▶ **What this task involves**
Restate word for word all of the lines below, with each image left out.

::: Records to process :::

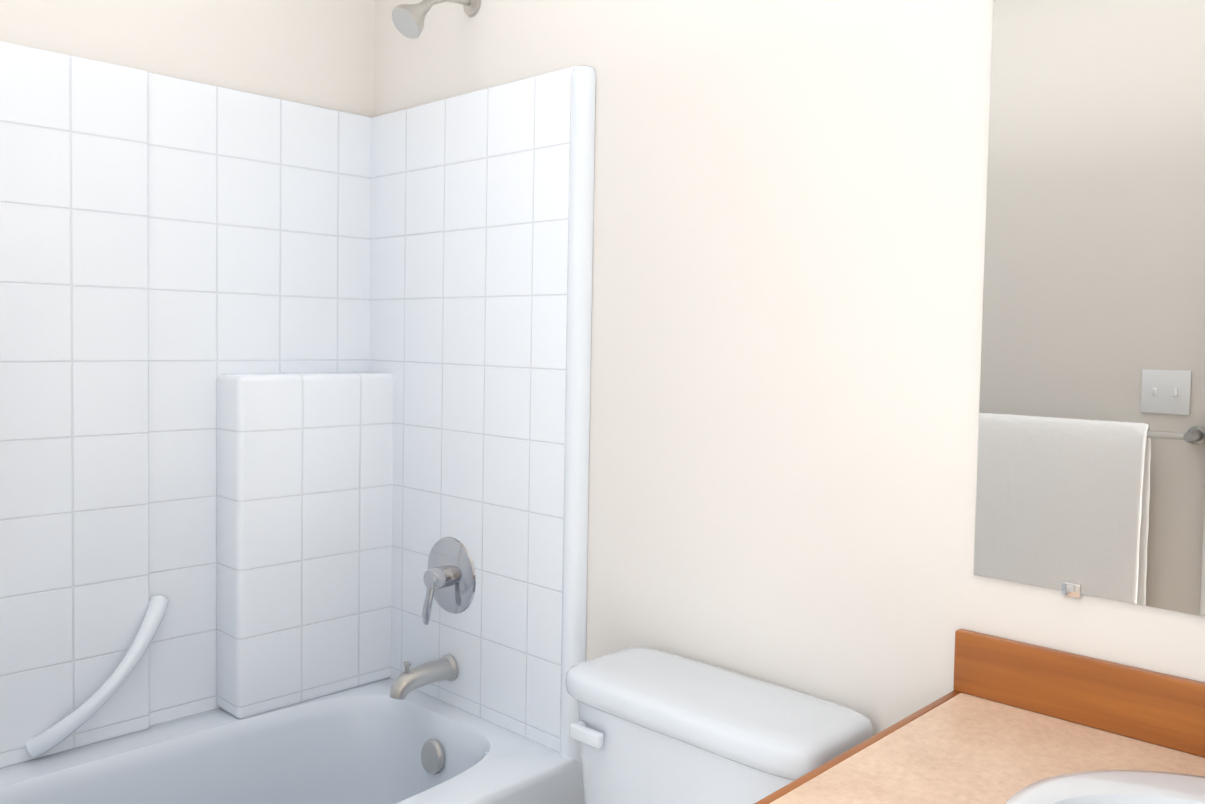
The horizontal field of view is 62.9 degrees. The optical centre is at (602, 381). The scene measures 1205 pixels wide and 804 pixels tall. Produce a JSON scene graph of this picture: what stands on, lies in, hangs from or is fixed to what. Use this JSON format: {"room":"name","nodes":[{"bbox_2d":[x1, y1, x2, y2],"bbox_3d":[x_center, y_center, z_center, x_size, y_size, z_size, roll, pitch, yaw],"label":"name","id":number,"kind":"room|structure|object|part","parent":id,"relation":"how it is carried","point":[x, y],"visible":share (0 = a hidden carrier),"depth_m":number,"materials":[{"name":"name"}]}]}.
{"room":"bathroom","nodes":[
{"label":"bathroom","id":0,"kind":"room"},
{"bbox_2d":[0,0,373,116],"bbox_3d":[-1.173,-0.052,1.910,0.100,2.440,1.624,3,3,44],"label":"wall","id":1,"kind":"structure","parent":0,"point":[319,53],"depth_m":2.17,"materials":[{"name":"white paint"}]},
{"bbox_2d":[374,0,1204,803],"bbox_3d":[0.317,-0.016,1.679,2.575,2.440,0.100,3,3,44],"label":"wall","id":2,"kind":"structure","parent":0,"point":[790,196],"depth_m":1.62,"materials":[{"name":"white paint"}]},
{"bbox_2d":[392,0,480,38],"bbox_3d":[-0.354,-0.785,2.092,0.074,0.138,0.201,3,3,44],"label":"shower head","id":3,"kind":"object","parent":2,"relation":"attached to","point":[408,20],"visible":1,"depth_m":2.04},
{"bbox_3d":[-0.334,-0.806,2.112,0.015,0.059,0.139,3,3,44],"label":"arm","id":4,"kind":"part","parent":3,"relation":"part of"},
{"bbox_2d":[953,629,1204,803],"bbox_3d":[0.818,0.419,1.128,0.851,0.088,0.019,3,3,44],"label":"backsplash","id":5,"kind":"structure","parent":2,"relation":"attached to","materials":[{"name":"brown wood"}]},
{"bbox_2d":[974,0,1204,615],"bbox_3d":[0.835,-0.166,1.104,0.821,0.932,0.008,3,3,44],"label":"mirror","id":6,"kind":"object","parent":2,"relation":"attached to","point":[1091,461],"visible":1,"depth_m":1.29,"materials":[{"name":"clear glass"}]},
{"bbox_3d":[-0.554,1.324,-0.237,4.075,0.100,4.124,3,3,44],"label":"floor","id":7,"kind":"structure","parent":0,"visible":0},
{"bbox_2d":[0,41,595,803],"bbox_3d":[-0.827,0.285,1.657,0.774,1.800,1.520,3,3,44],"label":"tub","id":8,"kind":"object","parent":7,"relation":"on","point":[294,441],"visible":1,"depth_m":2.09,"materials":[{"name":"white tile"}]},
{"bbox_2d":[0,694,490,803],"bbox_3d":[-0.828,0.932,1.675,0.551,0.374,1.370,3,3,44],"label":"basin","id":9,"kind":"object","parent":8,"relation":"in","point":[310,748],"depth_m":2.13,"materials":[{"name":"white ceramic"}]},
{"bbox_3d":[-0.399,0.652,2.163,0.048,0.062,0.154,3,3,44],"label":"spout","id":10,"kind":"part","parent":8,"relation":"part of","materials":[{"name":"silver metal"}]},
{"bbox_2d":[565,647,873,803],"bbox_3d":[-0.005,0.855,1.429,0.502,0.711,0.724,3,3,44],"label":"toilet","id":11,"kind":"object","parent":7,"relation":"on","point":[653,726],"visible":0.9,"depth_m":1.54,"materials":[{"name":"white ceramic"}]},
{"bbox_3d":[-0.027,0.588,1.636,0.070,0.026,0.016,3,3,44],"label":"lever","id":12,"kind":"part","parent":11,"relation":"part of","materials":[{"name":"white ceramic"}]},
{"bbox_2d":[754,629,1204,803],"bbox_3d":[0.608,0.792,0.957,0.888,0.900,0.571,3,3,44],"label":"bathroom vanity","id":13,"kind":"object","parent":7,"relation":"on","point":[1007,721],"visible":1,"depth_m":1.22,"materials":[{"name":"brown wood"}]},
{"bbox_2d":[754,689,1204,803],"bbox_3d":[0.635,0.485,0.931,0.840,0.034,0.559,3,3,44],"label":"countertop","id":14,"kind":"structure","parent":13,"relation":"on","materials":[{"name":"laminate"}]},
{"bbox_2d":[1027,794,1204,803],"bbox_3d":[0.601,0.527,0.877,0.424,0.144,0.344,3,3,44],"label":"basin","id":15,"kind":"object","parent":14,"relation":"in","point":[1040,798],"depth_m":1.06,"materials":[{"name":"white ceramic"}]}
]}

:::

▶ **Solution below**
The horizontal field of view is 62.9 degrees. The optical centre is at (602, 381). The scene measures 1205 pixels wide and 804 pixels tall. Produce a JSON scene graph of this picture: what stands on, lies in, hangs from or is fixed to what. Use this JSON format: {"room":"name","nodes":[{"bbox_2d":[x1, y1, x2, y2],"bbox_3d":[x_center, y_center, z_center, x_size, y_size, z_size, roll, pitch, yaw],"label":"name","id":number,"kind":"room|structure|object|part","parent":id,"relation":"how it is carried","point":[x, y],"visible":share (0 = a hidden carrier),"depth_m":number,"materials":[{"name":"name"}]}]}.
{"room":"bathroom","nodes":[
{"label":"bathroom","id":0,"kind":"room"},
{"bbox_2d":[0,0,373,116],"bbox_3d":[-1.173,-0.052,1.910,0.100,2.440,1.624,3,3,44],"label":"wall","id":1,"kind":"structure","parent":0,"point":[319,53],"depth_m":2.17,"materials":[{"name":"white paint"}]},
{"bbox_2d":[374,0,1204,803],"bbox_3d":[0.317,-0.016,1.679,2.575,2.440,0.100,3,3,44],"label":"wall","id":2,"kind":"structure","parent":0,"point":[790,196],"depth_m":1.62,"materials":[{"name":"white paint"}]},
{"bbox_2d":[392,0,480,38],"bbox_3d":[-0.354,-0.785,2.092,0.074,0.138,0.201,3,3,44],"label":"shower head","id":3,"kind":"object","parent":2,"relation":"attached to","point":[408,20],"visible":1,"depth_m":2.04},
{"bbox_3d":[-0.334,-0.806,2.112,0.015,0.059,0.139,3,3,44],"label":"arm","id":4,"kind":"part","parent":3,"relation":"part of"},
{"bbox_2d":[953,629,1204,803],"bbox_3d":[0.818,0.419,1.128,0.851,0.088,0.019,3,3,44],"label":"backsplash","id":5,"kind":"structure","parent":2,"relation":"attached to","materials":[{"name":"brown wood"}]},
{"bbox_2d":[974,0,1204,615],"bbox_3d":[0.835,-0.166,1.104,0.821,0.932,0.008,3,3,44],"label":"mirror","id":6,"kind":"object","parent":2,"relation":"attached to","point":[1091,461],"visible":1,"depth_m":1.29,"materials":[{"name":"clear glass"}]},
{"bbox_3d":[-0.554,1.324,-0.237,4.075,0.100,4.124,3,3,44],"label":"floor","id":7,"kind":"structure","parent":0,"visible":0},
{"bbox_2d":[0,41,595,803],"bbox_3d":[-0.827,0.285,1.657,0.774,1.800,1.520,3,3,44],"label":"tub","id":8,"kind":"object","parent":7,"relation":"on","point":[294,441],"visible":1,"depth_m":2.09,"materials":[{"name":"white tile"}]},
{"bbox_2d":[0,694,490,803],"bbox_3d":[-0.828,0.932,1.675,0.551,0.374,1.370,3,3,44],"label":"basin","id":9,"kind":"object","parent":8,"relation":"in","point":[310,748],"depth_m":2.13,"materials":[{"name":"white ceramic"}]},
{"bbox_3d":[-0.399,0.652,2.163,0.048,0.062,0.154,3,3,44],"label":"spout","id":10,"kind":"part","parent":8,"relation":"part of","materials":[{"name":"silver metal"}]},
{"bbox_2d":[565,647,873,803],"bbox_3d":[-0.005,0.855,1.429,0.502,0.711,0.724,3,3,44],"label":"toilet","id":11,"kind":"object","parent":7,"relation":"on","point":[653,726],"visible":0.9,"depth_m":1.54,"materials":[{"name":"white ceramic"}]},
{"bbox_3d":[-0.027,0.588,1.636,0.070,0.026,0.016,3,3,44],"label":"lever","id":12,"kind":"part","parent":11,"relation":"part of","materials":[{"name":"white ceramic"}]},
{"bbox_2d":[754,629,1204,803],"bbox_3d":[0.608,0.792,0.957,0.888,0.900,0.571,3,3,44],"label":"bathroom vanity","id":13,"kind":"object","parent":7,"relation":"on","point":[1007,721],"visible":1,"depth_m":1.22,"materials":[{"name":"brown wood"}]},
{"bbox_2d":[754,689,1204,803],"bbox_3d":[0.635,0.485,0.931,0.840,0.034,0.559,3,3,44],"label":"countertop","id":14,"kind":"structure","parent":13,"relation":"on","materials":[{"name":"laminate"}]},
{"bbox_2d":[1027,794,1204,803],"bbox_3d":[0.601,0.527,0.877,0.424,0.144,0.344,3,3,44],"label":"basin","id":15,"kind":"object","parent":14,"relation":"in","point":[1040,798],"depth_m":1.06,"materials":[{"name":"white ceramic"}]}
]}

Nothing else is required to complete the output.